The way to Zaire was through this demon, she sensed it to her very bones. She simply had to figure out how to reach him. “So, let me get this straight. You were trapped inside Zaire like the other demons and nightmare creatures he took from dreams. That doesn’t seem particularly special to me. In fact, you’re even more parasitical than the others.” She sniffed. “You probably didn’t want to disappear, to go back to nothing more than a twisted thought after Zaire used your form.”

The smile turned fierce. “Or maybe I simply allowed him to believe what I wished him to believe. Maybe it is he who is nothing more than a dark, meaningless dream.”

Quinn allowed the words to chill her, but there was a hint of something else in his voice that hadn’t been there a second ago. Something a hair too confident, too firm. She took a half step forward. Several more feet separated them, yet a few inches closer made her tremble.
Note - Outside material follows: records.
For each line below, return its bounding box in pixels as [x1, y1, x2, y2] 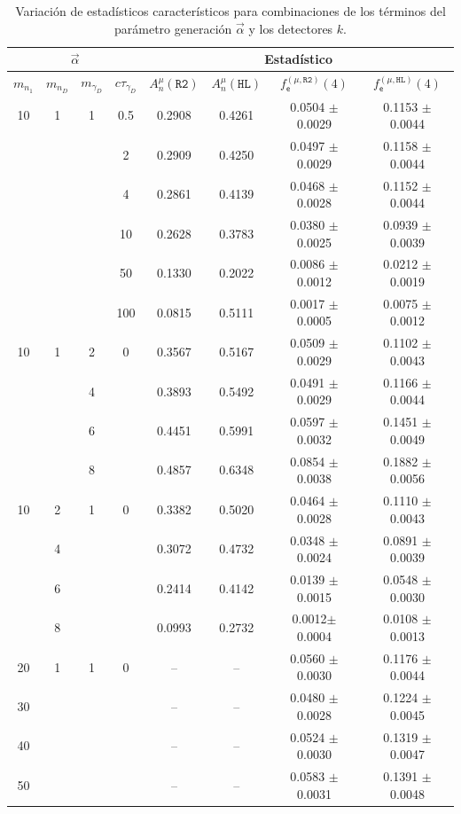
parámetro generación [114, 19, 232, 37]
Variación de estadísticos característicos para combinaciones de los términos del [15, 2, 446, 20]
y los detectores [248, 19, 333, 37]
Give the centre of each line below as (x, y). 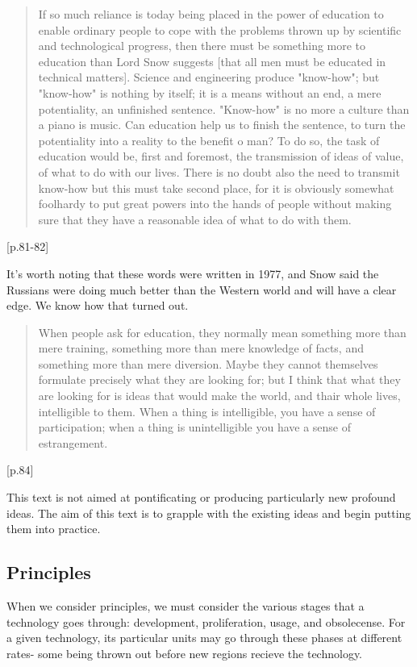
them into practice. (54, 529)
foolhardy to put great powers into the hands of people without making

“What about his vow to Braden?” She held his blackhole gaze. “An innocent child, Zaire’s only living blood relative, the one person who made him fight to live?”

That black, forked tongue flickered between his lips. “Who?”

She forced another step. “You know who. Say his name.”

The Zaire-demon dipped his chin in a seductive, come hither look, and an unexpected heat flared through her, lingering in all the right spots. Of their own accord, her feet inched forward.

“I’d rather utter my name,” he said in a velvety croon. “So you’ll know who owns you.”

She stepped closer, unable to stop herself.

“So you’ll know what to call me when I’m making you moan, my little mouse.” He held her gaze as captive as the steel held him. His body heat filtered through her clothes, sinking into her skin, and everything that was once winter cold flushed with flames, tingling, throbbing. “When I’m rooted deep and unmovable inside you.”

Only a few inches separated them, and Quinn had to crane her neck to hold his graveyard gaze. He lowered his head, and his scalding breath caressed her cheek. His tongue snaked out, searching, mere centimeters away. In a lover’s whisper, he uttered his name.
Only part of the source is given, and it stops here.